Three U.S. special forces fighting alongside Kurdish-Syrian forces have been killed in northern Syria.
Three Americans were killed while fighting alongside Kurdish forces near the recently captured town of Manbij, a Kurdish security source told The New Arab on Tuesday.
Tasnim News Agency reports:
The bodies of the three soldiers killed last week were transferred to the US Consulate in the Iraqi city of Erbil to be flown to the US at a later time, the source said late on Tuesday.
The source named the slain servicemen as Levi Johnson, Jordan Andrew and Will Savage adding that they had been assisting Kurdish forces for around a year in northern Syria.
“Authorities at the Faysh Khabur border crossing between Syria and Iraq received the three bodies under the supervision of staff members from the US Consulate in Erbil,” a Peshmerga officer, who spoke on the condition of anonymity, said.
“Kurdish-Syrian fighters delivered the bodies after they were taken to a field hospital when they fell in battle.”

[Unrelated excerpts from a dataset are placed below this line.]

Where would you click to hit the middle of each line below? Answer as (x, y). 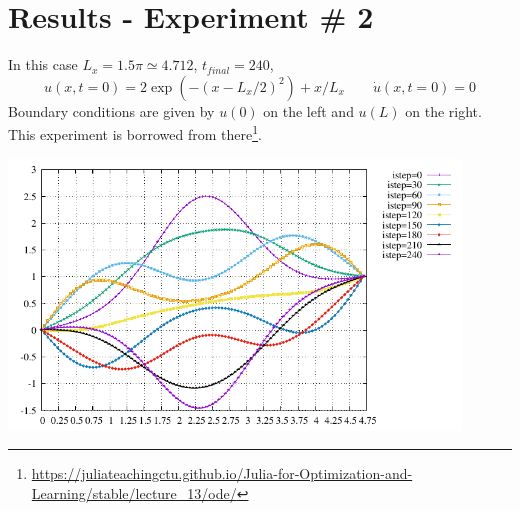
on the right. (443, 110)
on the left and (308, 110)
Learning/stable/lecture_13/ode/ (134, 492)
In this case (43, 64)
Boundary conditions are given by (111, 110)
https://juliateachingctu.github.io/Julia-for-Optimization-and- (222, 473)
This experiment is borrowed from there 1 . (135, 132)
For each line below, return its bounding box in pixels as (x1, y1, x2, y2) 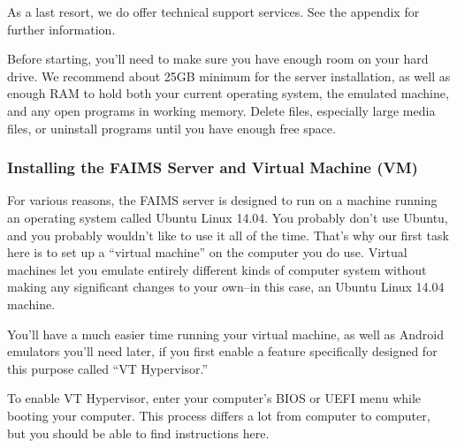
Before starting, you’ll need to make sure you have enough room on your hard (7, 49, 429, 68)
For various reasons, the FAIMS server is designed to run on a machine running (7, 191, 438, 209)
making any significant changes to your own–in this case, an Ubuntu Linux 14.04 (7, 277, 445, 296)
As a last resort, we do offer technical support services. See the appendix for (7, 3, 420, 20)
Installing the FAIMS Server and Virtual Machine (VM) (7, 156, 418, 178)
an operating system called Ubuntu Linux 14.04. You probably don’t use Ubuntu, (7, 208, 448, 226)
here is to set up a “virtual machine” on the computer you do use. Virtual (7, 243, 407, 262)
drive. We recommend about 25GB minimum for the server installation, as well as (7, 66, 451, 85)

The director of Faysh Khabur border crossing, Shaukat Barbharri, confirmed the report adding that the soldiers had died while fighting with the Kurdish People’s Protection Units [YPG].
The US has been relying on the Kurdish YPG militia backed by support from the US-led coalition and 200 US special operations forces to fight the Daesh (ISIL) terrorist group.

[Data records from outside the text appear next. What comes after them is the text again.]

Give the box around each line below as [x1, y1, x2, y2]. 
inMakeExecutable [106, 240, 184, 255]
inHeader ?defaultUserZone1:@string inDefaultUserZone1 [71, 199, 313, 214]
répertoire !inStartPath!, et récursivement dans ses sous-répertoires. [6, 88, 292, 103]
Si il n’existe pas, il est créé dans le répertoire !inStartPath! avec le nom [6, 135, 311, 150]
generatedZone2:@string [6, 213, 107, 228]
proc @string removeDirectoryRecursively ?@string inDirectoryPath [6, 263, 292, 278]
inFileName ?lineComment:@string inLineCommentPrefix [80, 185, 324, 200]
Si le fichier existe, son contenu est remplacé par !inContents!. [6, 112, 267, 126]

The YPG is also a key component of the Kurdish-dominated Syrian Democratic Forces [SDF], which groups diverse factions battling the terrorists.
Last week, Turkey launched a two-pronged operation inside Syria against Kurdish forces and Daesh.
After a weekend of Turkish clashes with YPG-allied forces, Washington has expressed alarm and urged both sides to stop fighting each other and concentrate on combatting Daesh.
Turkey on Wednesday said it did “not accept” US claims that it had agreed on a truce with Kurdish-led forces in northern Syria.
The strikes against the YPG are hugely sensitive as the outfit – seen as a terror group by Ankara – is allied with Turkey’s NATO partner the United States.
Turkey sees the YPG as an offshoot of the outlawed Kurdistan Workers’ Party [PKK] which has waged a bloody war against the Turkish state since 1984.